And I'm hopeful and optimistic. I feel like we're seeing some tides turn with respect to how important software correctness/robustness really is perceived to be and -- importantly -- what we're prepared to pay for it. We're still a "young" industry compared to a lot of engineering disciplines, so it's not surprising that we're still maturing with periodic waves of change. Of course, many will disagree with the direction, but for me it can't come fast enough.

Sorry, I hadn't ranted in a while, and it is Friday afternoon. =o)

Rotareti · on March 16, 2018

So far I've been using Python/JS/TypeScript mostly and I'm striving for a better Type System and more functional capabilities. ReasonML offers a lot of the things I was looking for:

* Familiar syntax (coming from Python/Go/JS/TS etc.)

* A lot of functional capabilities.

* A nice flexible type system.

* High (predictable) performance.

* Fast compile times.

* Compiles to byte/native/JS

* A mature compiler.

I'm still having an eye on three things:

1) What's the concurrency model going to be.

2) What's the solution for unicode going to be.

3) At what pace is the ecosystem going to grow.

If things turn out well, I can imagine OCaml/ReasonML becoming my general purpose language of choice for most of the stuff I'm currently using Python/Go/JS/TS for.

I recently started with a frontend using bucklescript-tea [0] and it's a great experience so far!

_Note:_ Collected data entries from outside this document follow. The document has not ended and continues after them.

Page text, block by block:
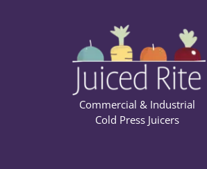
Commercial & Industrial
Cold Press Juicers
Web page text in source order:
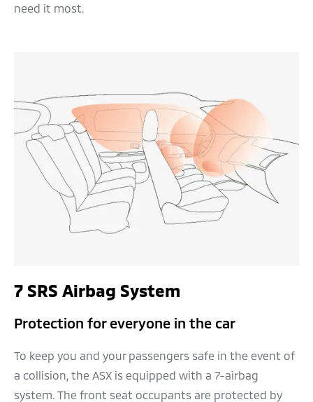
need it most.
7 SRS Airbag System
Protection for everyone in the car
To keep you and your passengers safe in the event of
a collision, the ASX is equipped with a 7-airbag
system. The front seat occupants are protected by
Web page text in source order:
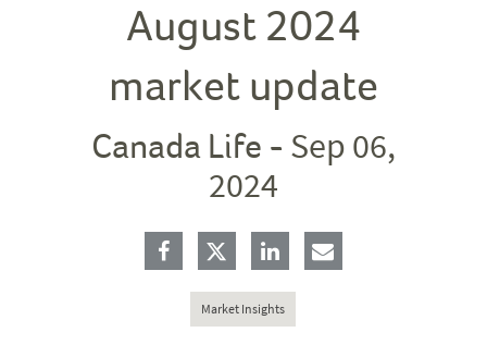
August 2024
market update
Canada Life - Sep 06,
2024
Market Insights
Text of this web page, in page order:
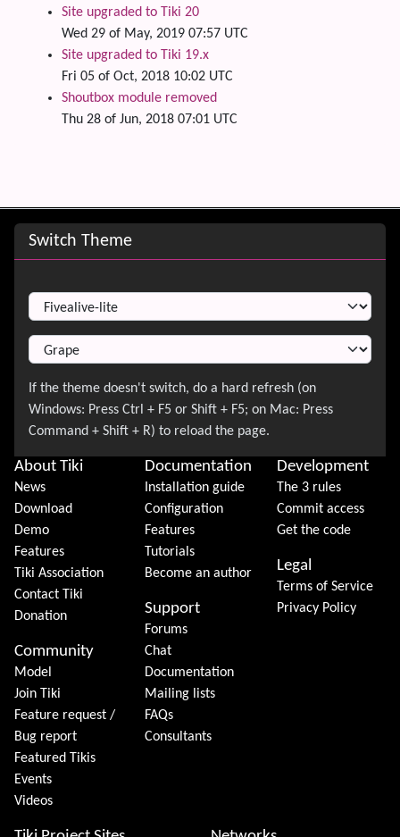
Site upgraded to Tiki 20
Wed 29 of May, 2019 07:57 UTC
Site upgraded to Tiki 19.x
Fri 05 of Oct, 2018 10:02 UTC
Shoutbox module removed
Thu 28 of Jun, 2018 07:01 UTC
Site information, links, etc.
Switch Theme
About Tiki
News
Download
Demo
Features
Tiki Association
Contact Tiki
Donation
Community
Model
Join Tiki
Feature request /
Bug report
Featured Tikis
Events
Videos
Documentation
Installation guide
Configuration
Features
Tutorials
Become an author
Support
Forums
Chat
Documentation
Mailing lists
FAQs
Consultants
Development
The 3 rules
Commit access
Get the code
Legal
Terms of Service
Privacy Policy
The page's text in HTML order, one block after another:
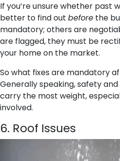
If you’re unsure whether past
better to find out before the
mandatory; others are
are flagged, they must be
your home on the market.
So what fixes are mandatory
Generally speaking, safety
carry the most weight,
involved.
6. Roof Issues
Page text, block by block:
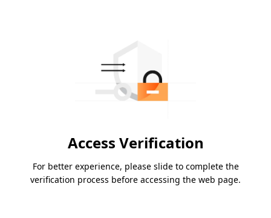
Access Verification
For better experience, please slide to complete the
verification process before accessing the web page.
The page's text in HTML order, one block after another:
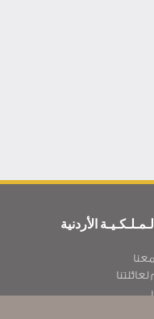
الأردنية
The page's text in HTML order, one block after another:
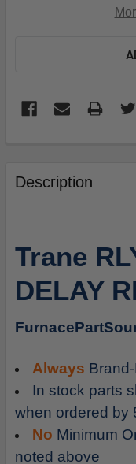
BOUGHT
TOGETHER:
ALL
ADD
CART
Description
Trane
DELAY
Always
In stock parts
when ordered by
No Minimum
noted above
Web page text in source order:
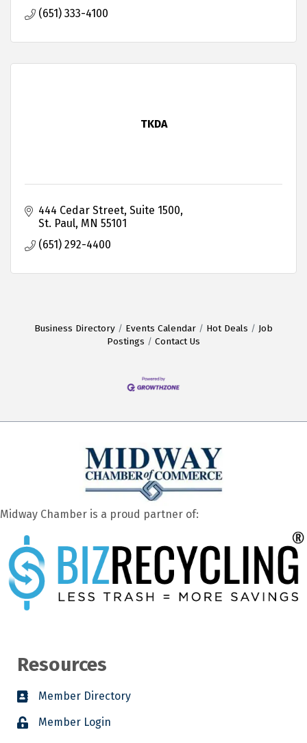
(651) 333-4100
TKDA
444 Cedar Street, Suite 1500
St. Paul MN 55101
(651) 292-4400
Business Directory Events Calendar Hot Deals
Job
Postings
Contact Us
Midway Chamber is a proud partner of:
Resources
Member Directory
Member Login
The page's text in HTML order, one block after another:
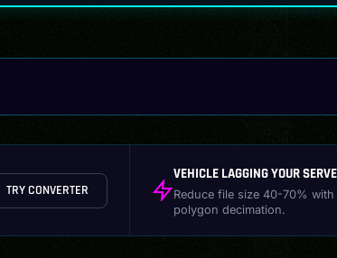
TRY CONVERTER
VEHICLE LAGGING YOUR
Reduce file size 40-70%
polygon decimation.
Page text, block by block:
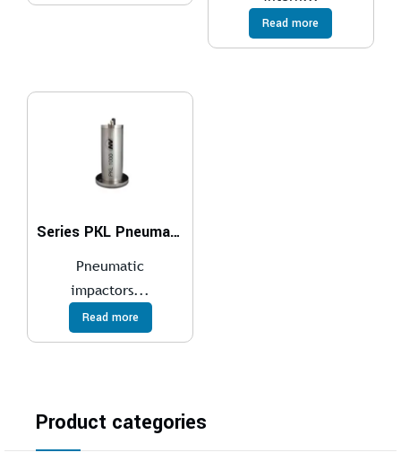
Read more
Series PKL Pneumatic Impactors
Pneumatic
impactors...
Read more
Product categories
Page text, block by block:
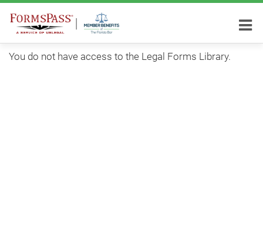
You do not have access to the Legal Forms Library.
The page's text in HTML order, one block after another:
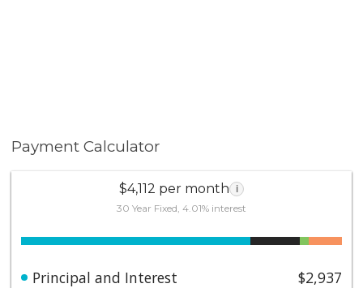
Payment Calculator
$4,112 per month i
30 Year Fixed, 4.01% interest
Principal and Interest
$2,937

0: https://github.com/OvermindDL1/bucklescript-tea

rs86 · on March 17, 2018

Ocaml has concurrency support for async io but no multi threading. There are experiments on concurrent ML dialects.

steve-chavez · on March 17, 2018

Haskell has also an ongoing implementation of linear types https://github.com/ghc-proposals/ghc-proposals/pull/111.

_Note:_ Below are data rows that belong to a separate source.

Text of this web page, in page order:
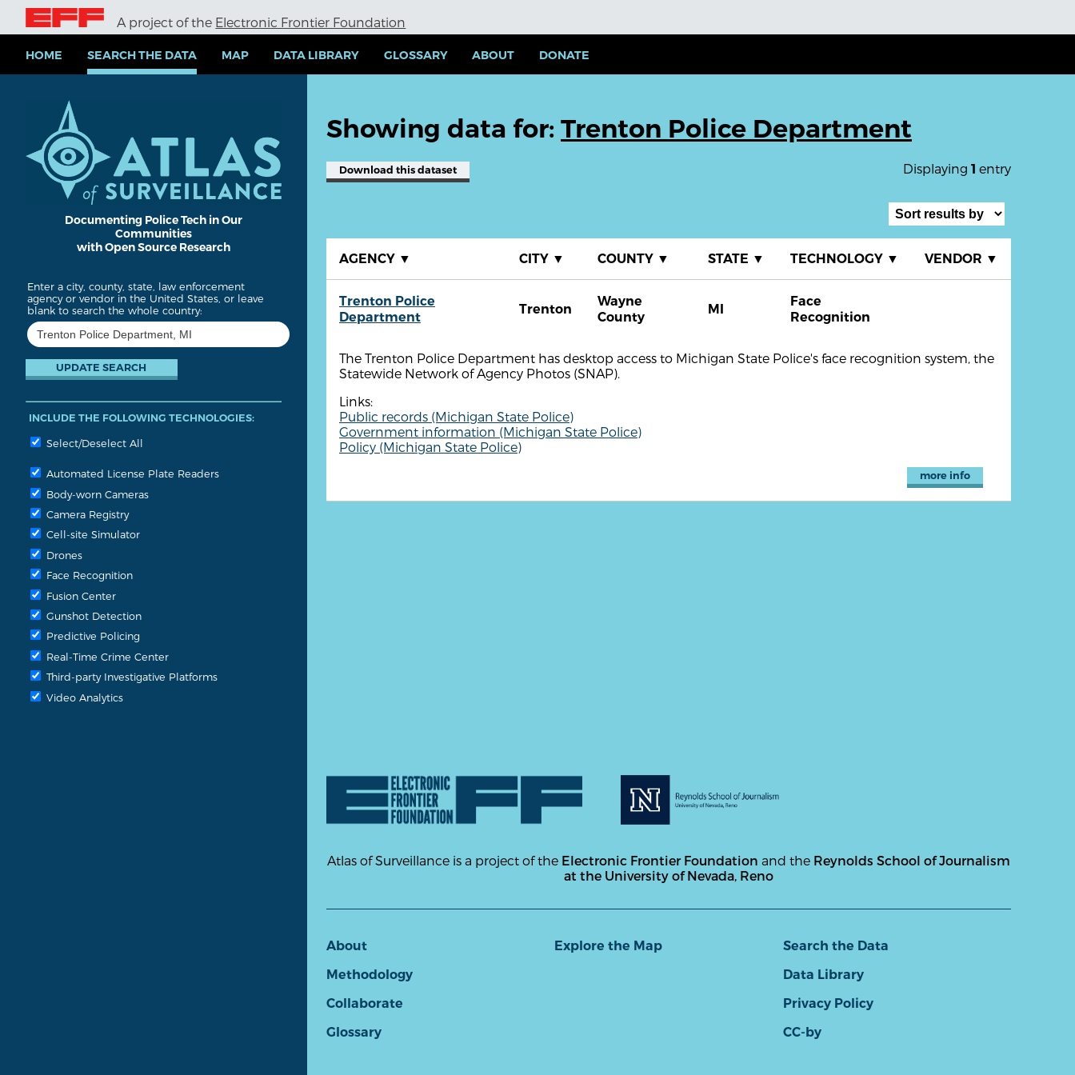
i
A project of the Electronic Frontier Foundation
HOME SEARCH THE DATA MAP DATA LIBRARY GLOSSARY ABOUT DONATE
Documenting Police Tech in Our
Communities
with Open Source Research
Enter a city, county, state, law enforcement
agency or vendor in the United States, or leave
blank to search the whole country:
INCLUDE THE FOLLOWING TECHNOLOGIES:
Select/Deselect All
Automated License Plate Readers
Body-worn Cameras
Camera Registry
Cell-site Simulator
Drones
Face Recognition
Fusion Center
Gunshot Detection
Predictive Policing
Real-Time Crime Center
Third-party Investigative Platforms
Video Analytics
Showing data for: Trenton Police Department
Displaying 1 entry
Download this dataset
AGENCY ▼ CITY ▼ COUNTY ▼ STATE ▼ TECHNOLOGY ▼ VENDOR ▼
Trenton Police
Department
Trenton
Wayne
County
MI
Face
Recognition
The Trenton Police Department has desktop access to Michigan State Police's face recognition system, the
Statewide Network of Agency Photos (SNAP).
Links:
Public records (Michigan State Police)
Government information (Michigan State Police)
Policy (Michigan State Police)
more info
Atlas of Surveillance is a project of the Electronic Frontier Foundation and the Reynolds School of Journalism
at the University of Nevada, Reno
About
Methodology
Collaborate
Glossary
Explore the Map
Search the Data
Data Library
Privacy Policy
CC-by

Anyone know what are the major differences between these two implementations? Will linear types work better for OCaml than for Haskell?

Ono-Sendai · on March 16, 2018

Why would you want to burden a GC'd functional language with the syntactical and semantic requirements of Rust's resource management?

catnaroek · on March 16, 2018

Because Rust-style resource management is not only about performance, but also about correctness. And the ML crowd cares a lot about the latter - rightly so.

I'd kill for a language with ordinary ML types for values (integers, strings, etc.), and substructural types for objects (file handles, database connections, etc.).

zenhack · on March 16, 2018

Worth pointing out, the resource management strategy isn't even necessarily a net positive for performance. In typical GC'd languages you have a much richer design space for your memory system. You can move stuff around, you have flexibility as to when you do collection, you often have allocation as a built-in primitive, which means the compiler knows about it and can help optimize.

The end result is that good GC-based memory systems tend to perform better than malloc/free style APIs (with the call to free() possibly being implicit). to get good performance in C/C++/Rust, the programmer needs to be concientious about allocation. You have more control, but also more responsibility. In OCaml, allocation is bumping a pointer -- go nuts.

dpc_pw · on March 16, 2018

> The end result is that good GC-based memory systems tend to perform better than malloc/free style APIs

Citation needed.

GCs promise wonders, and yet in practice they are going to eat your memory, trash caches, and slow everything down. Performance benefits are typical "in some applications, in some use cases, etc." not "tend to"

saurik · on March 16, 2018

> Citation needed.

Oh come on: this is a well-known property of garbage collectors and should have been covered in an entry-level CS class. Did you even try to find this before pulling out the "citation needed" trope? Hacker News needs an auto-responses to any comment that has that phrase in it with "have you tried Google yet?" :/.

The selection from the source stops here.